I figured out why I deeply loved baseball one night at Chapters book store. My eureka moment taking place with me located in the discount book section at the back of the store. I’d been looking for books for over an hour, wandering around picking up random books, reading a few pages, looking for a certain something, a certain je ne sais quoi. Mainly I didn’t want anything limited by its’ conception or execution- nothing topical, nothing timely, nothing witty and political, nothing insightful for insightful sake, in essence nothing overly compromised, overly limited, by an agenda.

Then it occurred to me, I wanted baseball.

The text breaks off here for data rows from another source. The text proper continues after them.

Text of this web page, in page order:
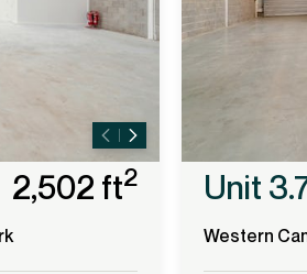
2,502 ft2 Unit
Western
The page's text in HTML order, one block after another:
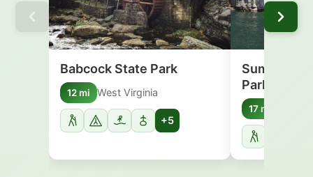
Babcock State Park
12 mi West Virginia
+5
Park
17 mi
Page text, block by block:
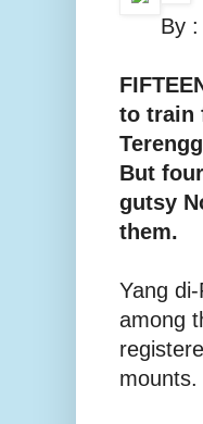
By
to train
But
gutsy
them.
Yang
among
mounts.
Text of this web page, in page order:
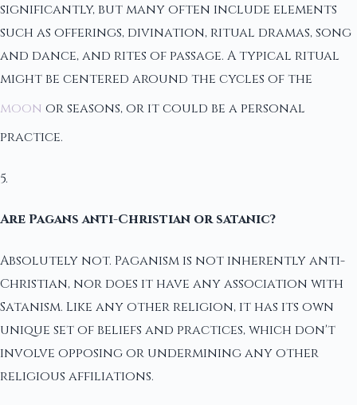
significantly, but many often include elements
such as offerings, divination, ritual dramas, song
and dance, and rites of passage. A typical ritual
might be centered around the cycles of the
moon or seasons, or it could be a personal
practice.
5.
Are Pagans anti-Christian or satanic?
Absolutely not. Paganism is not inherently anti-
Christian, nor does it have any association with
Satanism. Like any other religion, it has its own
unique set of beliefs and practices, which don't
involve opposing or undermining any other
religious affiliations.
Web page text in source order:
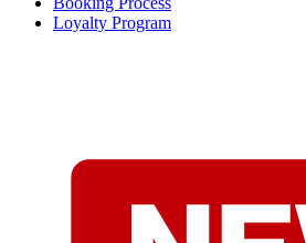
Loyalty Program
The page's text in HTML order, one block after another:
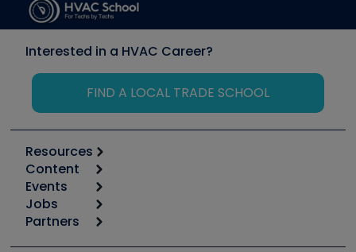
Interested in a HVAC Career?
FIND A LOCAL TRADE SCHOOL
Resources
Calculators
Tool list
Apps
Great Books
Content
Start
Podcasts
Events
6th Annual HVAC/R Training Symposium
Jobs
Job Posts
Partners
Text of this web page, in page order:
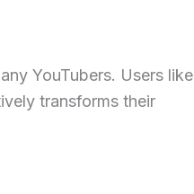
YouTubers. Users like
transforms their
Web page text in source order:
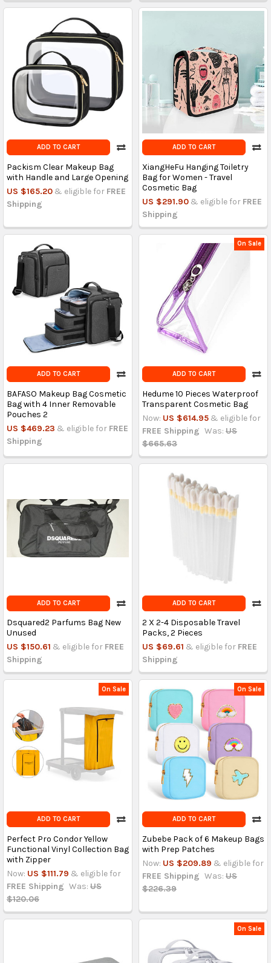
ADD TO CART
Packism Clear Makeup Bag
with Handle and Large Opening
US $165.20 & eligible for FREE
Shipping
ADD TO CART
XiangHeFu Hanging Toiletry
Bag for Women - Travel
Cosmetic Bag
US $291.90 & eligible for FREE
Shipping
ADD TO CART
BAFASO Makeup Bag Cosmetic
Bag with 4 Inner Removable
Pouches 2
US $469.23 & eligible for FREE
Shipping
On Sale
ADD TO CART
Hedume 10 Pieces Waterproof
Transparent Cosmetic Bag
Now: US $614.95 & eligible for
FREE Shipping Was: US
$665.63
ADD TO CART
Dsquared2 Parfums Bag New
Unused
US $150.61 & eligible for FREE
Shipping
ADD TO CART
2 X 2-4 Disposable Travel
Packs, 2 Pieces
US $69.61 & eligible for FREE
Shipping
On Sale
ADD TO CART
Perfect Pro Condor Yellow
Functional Vinyl Collection Bag
with Zipper
Now: US $111.79 & eligible for
FREE Shipping Was: US
$120.06
On Sale
ADD TO CART
Zubebe Pack of 6 Makeup Bags
with Prep Patches
Now: US $209.89 & eligible for
FREE Shipping Was: US
$226.39
On Sale
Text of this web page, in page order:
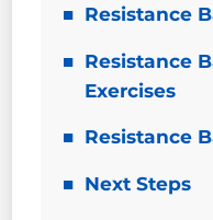
Resistance
Resistance
Exercises
Resistance
Next Steps
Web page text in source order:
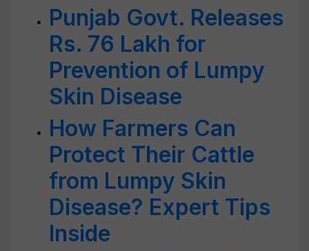
Punjab Govt. Releases
Rs. 76 Lakh for
Prevention of Lumpy
Skin Disease
How Farmers Can
Protect Their Cattle
from Lumpy Skin
Disease? Expert Tips
Inside
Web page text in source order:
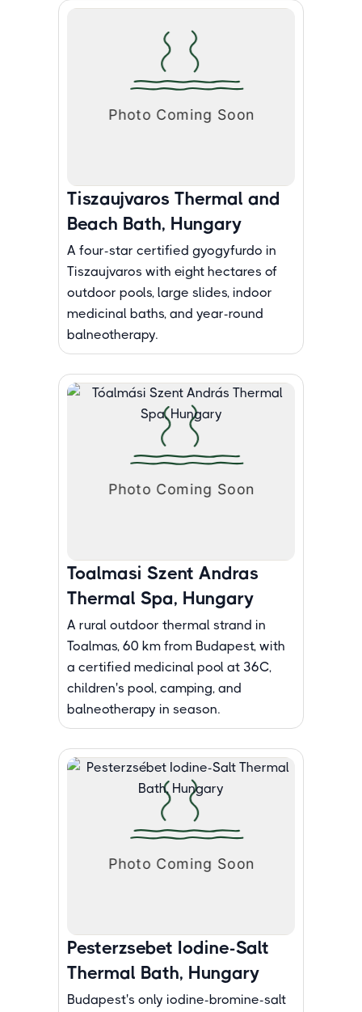
Tiszaujvaros Thermal and
Beach Bath, Hungary
A four-star certified gyogyfurdo in
Tiszaujvaros with eight hectares of
outdoor pools, large slides, indoor
medicinal baths, and year-round
balneotherapy.
Toalmasi Szent Andras
Thermal Spa, Hungary
A rural outdoor thermal strand in
Toalmas, 60 km from Budapest, with
a certified medicinal pool at 36C,
children's pool, camping, and
balneotherapy in season.
Pesterzsebet Iodine-Salt
Thermal Bath, Hungary
Budapest's only iodine-bromine-salt
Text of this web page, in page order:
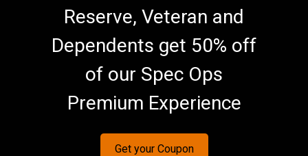
Reserve, Veteran and
Dependents get 50% off
of our Spec Ops
Premium Experience
Get your Coupon
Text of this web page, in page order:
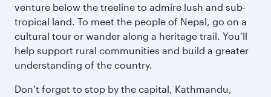
venture below the treeline to admire lush and sub-
tropical land. To meet the people of Nepal, go on a
cultural tour or wander along a heritage trail. You’ll
help support rural communities and build a greater
understanding of the country.
Don’t forget to stop by the capital, Kathmandu,
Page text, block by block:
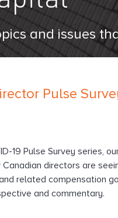
and issues
Pulse
19 Pulse Survey series,
directors are
related compensation
and commentary.
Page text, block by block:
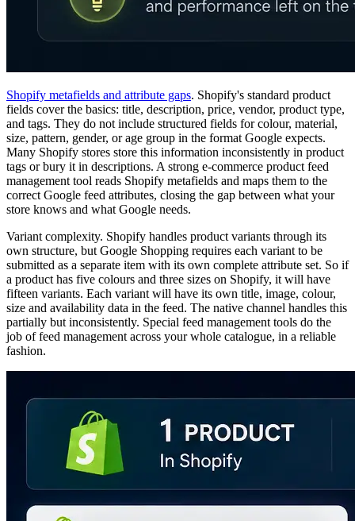
Shopify metafields and attribute gaps. Shopify's standard product
fields cover the basics: title, description, price, vendor, product type,
and tags. They do not include structured fields for colour, material,
size, pattern, gender, or age group in the format Google expects.
Many Shopify stores store this information inconsistently in product
tags or bury it in descriptions. A strong e-commerce product feed
management tool reads Shopify metafields and maps them to the
correct Google feed attributes, closing the gap between what your
store knows and what Google needs.
Variant complexity. Shopify handles product variants through its
own structure, but Google Shopping requires each variant to be
submitted as a separate item with its own complete attribute set. So if
a product has five colours and three sizes on Shopify, it will have
fifteen variants. Each variant will have its own title, image, colour,
size and availability data in the feed. The native channel handles this
partially but inconsistently. Special feed management tools do the
job of feed management across your whole catalogue, in a reliable
fashion.
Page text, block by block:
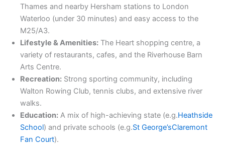
Thames and nearby Hersham stations to London
Waterloo (under 30 minutes) and easy access to the
M25/A3.
Lifestyle & Amenities: The Heart shopping centre, a
variety of restaurants, cafes, and the Riverhouse Barn
Arts Centre.
Recreation: Strong sporting community, including
Walton Rowing Club, tennis clubs, and extensive river
walks.
Education: A mix of high-achieving state (e.g.Heathside
School) and private schools (e.g.St George’sClaremont
Fan Court).

I wanted something that was made mostly for its’ own sake that could be observed with varying degrees of intensity. When I go to a baseball game I never know what I’ll do. Maybe I’ll walk around the corridors eating an ice cream, people watching for an inning or two. Maybe I’ll devoutly pay attention to the whole game. Maybe I’ll talk about pro athletes horrible taste in music. Maybe I’ll be amazed by some guys on pogo sticks. Maybe I’ll watch the sun set and consider my own mortality.  I don’t know, I really don’t care and importantly, neither does the baseball game. Baseball has the grace to accommodate all levels of fidelity.

Baseball isn’t needy, it’s going to play itself out in an entirely original, entirely unique, way regardless of how much attention I do or don’t pay to it. And that originality is important. Baseball provides more raw information than any sport but at any given moment provides the freedom for the next narrative turn to defy the odds and abandon preconceptions. Baseball allows for the fate of each game to be equally, or perhaps varyingly would be the better word- varyingly defined not just by  the dominance of the individuals within the game itself but also the forces of fate and circumstance without. The resulting storylines are more beautiful for the seeming lack of guile used in composing them.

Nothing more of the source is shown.